The problem with using formula 4.4a, a profile probability, is that it is designed for a structured population. The same evolutionary forces that cause alleles within single genotypes to be dependent, to an extent indicated by the parameter q, also cause alleles between genotypes to be dependent. Profile probabilities are not independent in structured populations, and independence is required for the use of the binomial result (1 – px)N. The problem with using formula 4.1b, the product rule result for heterozygotes, is that some heterozygotes may have higher probabilities in structured populations, and this will not be known in a particular case. The problem with using formula 4.10 is that this gives conditional probabilities, and these cannot be treated as though they are profile probabilities. In particular, formula 4.10 explicitly states that profiles are not independent in a population so that the equation (1 – px)N cannot be appropriate.
Fung and Hu (2000) wished to perform calculations for stains having multiple contributors with the use of the profile probability in NRC II formula 4.4a "because of its simplicity." They multiplied these probabilities over all the contributors to the stain, in clear violation of the assumption of allelic dependence made in that formula. If alleles are dependent within individuals, for reasons "such as relatedness and population subdivision" they are also dependent between individuals. The profile probabilities should not be multiplied together. All the dependencies were taken into account in the treatment of Curran et al. (1999). When there are no dependencies, it is appropriate to use product-rule profile probabilities, as shown by Weir et al. (1997).
Fung and Hu make a further error when considering relatives. They propose multiplying together the conditional probabilities for relatives (e.g., the chance a person has a profile given that his brother has that profile) described by NRC II. They treat conditional probabilities in the same way as they treated profile probabilities, so they ignore the fundamental difference between the two as well as the dependencies among conditional probabilities.
A forensic scientist may well decide not to present any numerical testimony in a DNA case and simply state that the failure to exclude a defendant from an evidentiary profile based on many loci provides very powerful evidence. However, if that statement rests on false numerical calculations then the cause of forensic science is not advanced. It may be that the false calculations are conservative, but this is not a scientific basis. There is also the danger that they are not conservative. In an age when profile probability calculations are performed by computer, there is no justification for violating population genetic theory simply to invoke simple equations.
Budowle, B., Chakraborty, R., Carmody, G., and Monson, K. L. Source attribution of a forensic DNA profile, Forensic Science Communications (July 2000). Available at: www.fbi.gov/programs/lab/fsc/backissu/july2000/source.htm
Curran, J. M., Triggs, C. M., Buckleton, J. S., and Weir, B. S. Interpreting DNA mixtures in structured populations, Journal of Forensic Sciences (1999) 44:987–995.
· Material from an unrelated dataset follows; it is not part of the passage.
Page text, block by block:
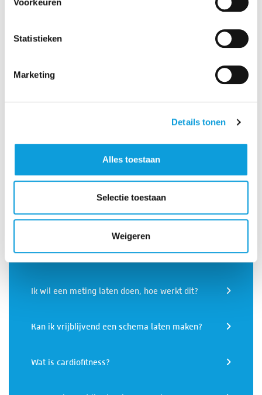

Fung, W. K. and Hu, Y-Q. Interpreting DNA mixtures based on the NRC-II Recommendation 4.1, Forensic Science Communications (October 2000). Available at: www.fbi.gov/programs/lab/fsc/backissu/oct2000/fung.htm
National Research Council (NRC-II). The Evaluation of Forensic DNA Evidence. National Academy Press, Washington, DC, 1996.
Weir, B. S., Triggs, C. M., Starling, L., Stowell, L. I., Walsh, K. A. J., and Buckleton, J. Interpreting DNA mixtures, Journal of Forensic Sciences (1997) 42:213–222.